▶ _EXERCISE DESCRIPTION_
Return the lines beginning at the one that contains "Axion and CW Signal Scenario 2 [97, 11]" and continuing to the end of the entries, including both ends, exactly as written and nothing else.

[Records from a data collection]
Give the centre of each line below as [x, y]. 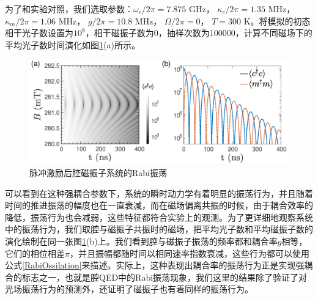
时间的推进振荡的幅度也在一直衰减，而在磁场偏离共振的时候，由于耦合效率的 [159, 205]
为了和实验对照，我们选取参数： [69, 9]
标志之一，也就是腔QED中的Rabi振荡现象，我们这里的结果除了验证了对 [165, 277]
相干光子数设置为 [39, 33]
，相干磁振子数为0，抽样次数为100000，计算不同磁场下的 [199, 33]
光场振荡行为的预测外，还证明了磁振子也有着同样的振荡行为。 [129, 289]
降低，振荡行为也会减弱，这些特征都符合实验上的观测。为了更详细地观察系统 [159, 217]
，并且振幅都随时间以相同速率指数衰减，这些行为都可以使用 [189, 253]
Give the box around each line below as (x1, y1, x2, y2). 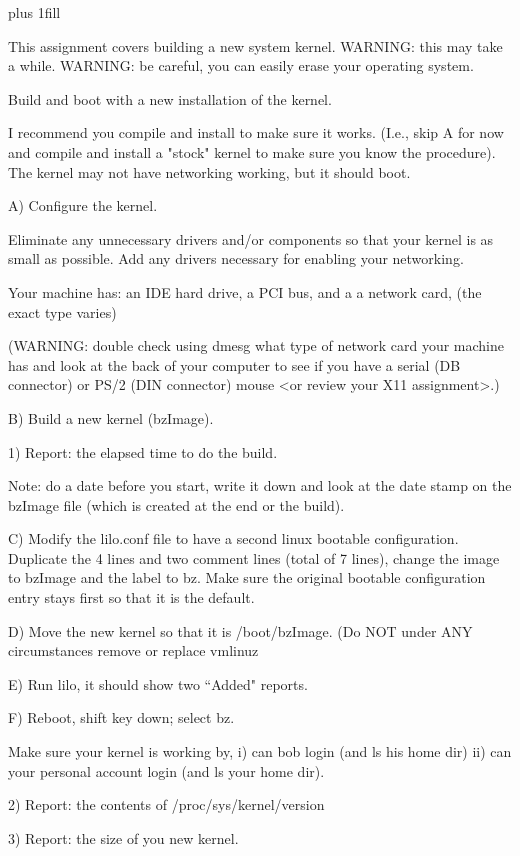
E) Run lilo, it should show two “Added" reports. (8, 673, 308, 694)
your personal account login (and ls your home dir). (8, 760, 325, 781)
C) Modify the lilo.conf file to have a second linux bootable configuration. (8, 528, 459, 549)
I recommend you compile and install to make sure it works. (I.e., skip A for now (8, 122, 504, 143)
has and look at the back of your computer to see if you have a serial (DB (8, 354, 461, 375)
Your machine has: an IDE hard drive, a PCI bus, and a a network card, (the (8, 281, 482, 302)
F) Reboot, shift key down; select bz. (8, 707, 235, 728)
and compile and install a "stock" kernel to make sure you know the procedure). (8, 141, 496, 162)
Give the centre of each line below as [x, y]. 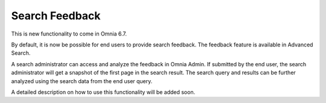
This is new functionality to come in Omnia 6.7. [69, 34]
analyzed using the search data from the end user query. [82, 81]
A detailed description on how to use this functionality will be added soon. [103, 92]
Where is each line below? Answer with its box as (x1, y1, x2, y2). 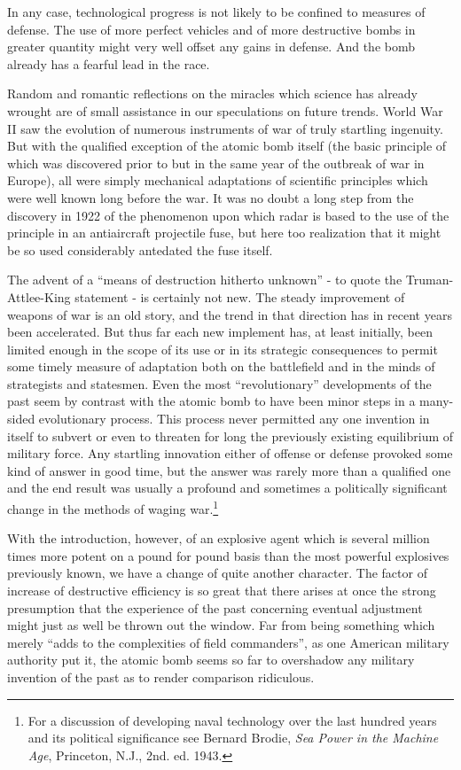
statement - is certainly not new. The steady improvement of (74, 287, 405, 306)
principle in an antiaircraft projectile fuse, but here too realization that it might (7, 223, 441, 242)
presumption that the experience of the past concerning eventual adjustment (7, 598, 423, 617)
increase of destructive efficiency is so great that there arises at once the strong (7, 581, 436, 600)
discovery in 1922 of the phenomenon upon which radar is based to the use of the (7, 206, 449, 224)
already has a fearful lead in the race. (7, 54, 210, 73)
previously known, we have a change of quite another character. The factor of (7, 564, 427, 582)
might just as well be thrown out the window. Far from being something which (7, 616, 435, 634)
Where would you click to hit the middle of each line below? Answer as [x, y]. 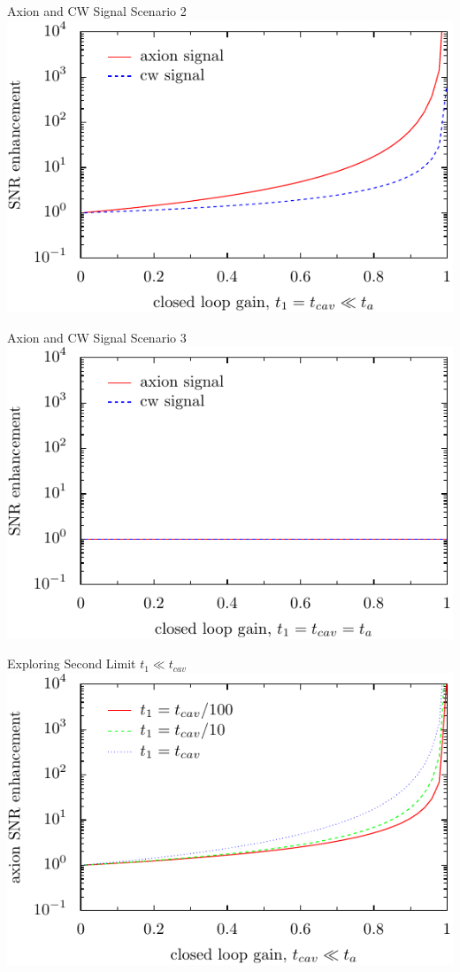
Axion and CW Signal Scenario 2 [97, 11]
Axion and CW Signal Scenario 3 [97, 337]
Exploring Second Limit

▶ _EXERCISE RESPONSE_
Axion and CW Signal Scenario 2 [97, 11]
Axion and CW Signal Scenario 3 [97, 337]
Exploring Second Limit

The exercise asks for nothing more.